Extracted data START

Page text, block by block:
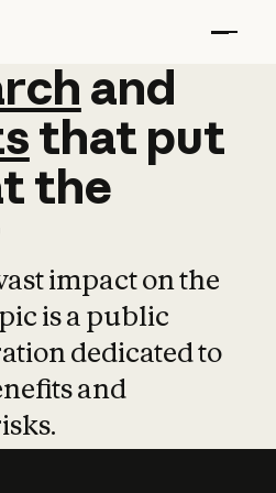
and
and
that put
the
impact on the
is a public
dedicated to
and
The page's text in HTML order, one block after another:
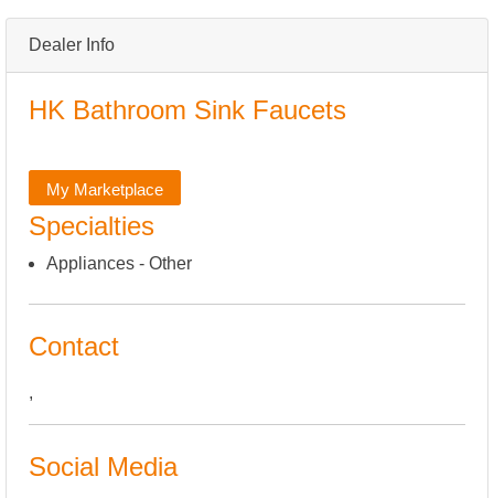
Dealer Info
HK Bathroom Sink Faucets
My Marketplace
Specialties
Appliances - Other
Contact
,
Social Media
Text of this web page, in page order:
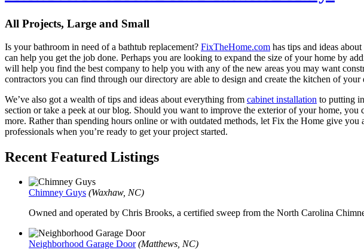
All Projects, Large and Small
Is your bathroom in need of a bathtub replacement? FixTheHome.com has tips and ideas
can help you get the job done. Perhaps you are looking to expand the size of your home by
will help you find the best company to help you with any of the new areas you may want
contractors you can find through our directory are able to design and create the kitchen of your
We’ve also got a wealth of tips and ideas about everything from cabinet installation to putting
section or take a peek at our blog. Should you want to improve the exterior of your home,
more. Rather than spending hours online or with outdated methods, let Fix the Home give
professionals when you’re ready to get your project started.
Recent Featured Listings
Chimney Guys (Waxhaw, NC)
Owned and operated by Chris Brooks, a certified sweep from the North Carolina
Neighborhood Garage Door (Matthews, NC)
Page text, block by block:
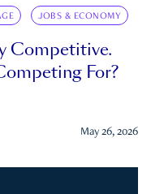
JOBS & ECONOMY
Competitive.
For?
May 26, 2026
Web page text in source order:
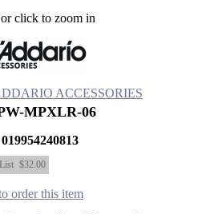
click to zoom in
ACCESSORIES
MPXLR-06
List $32.00
order this item
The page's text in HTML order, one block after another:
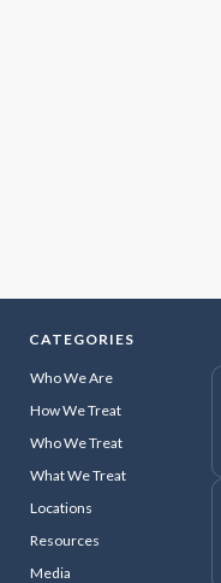
CATEGORIES
Who We Are
How We Treat
Who We Treat
What We Treat
Locations
Resources
Media
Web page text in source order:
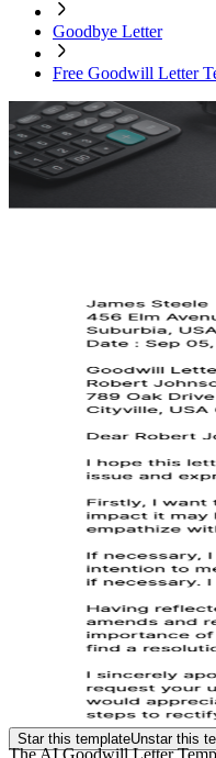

Extracted data END

### Goal of the exercise
A faithful copy is needed: reproduce all of the data above, leaving the pictures out.

### Solution below
Page text, block by block:
and
and
that put
the
impact on the
is a public
dedicated to
and
The page's text in HTML order, one block after another:
Dealer Info
HK Bathroom Sink Faucets
My Marketplace
Specialties
Appliances - Other
Contact
,
Social Media
Text of this web page, in page order:
All Projects, Large and Small
Is your bathroom in need of a bathtub replacement? FixTheHome.com has tips and ideas
can help you get the job done. Perhaps you are looking to expand the size of your home by
will help you find the best company to help you with any of the new areas you may want
contractors you can find through our directory are able to design and create the kitchen of your
We’ve also got a wealth of tips and ideas about everything from cabinet installation to putting
section or take a peek at our blog. Should you want to improve the exterior of your home,
more. Rather than spending hours online or with outdated methods, let Fix the Home give
professionals when you’re ready to get your project started.
Recent Featured Listings
Chimney Guys (Waxhaw, NC)
Owned and operated by Chris Brooks, a certified sweep from the North Carolina
Neighborhood Garage Door (Matthews, NC)
Page text, block by block:
JOBS & ECONOMY
Competitive.
For?
May 26, 2026
Web page text in source order:
click to zoom in
ACCESSORIES
MPXLR-06
List $32.00
order this item
The page's text in HTML order, one block after another:
CATEGORIES
Who We Are
How We Treat
Who We Treat
What We Treat
Locations
Resources
Media
Web page text in source order:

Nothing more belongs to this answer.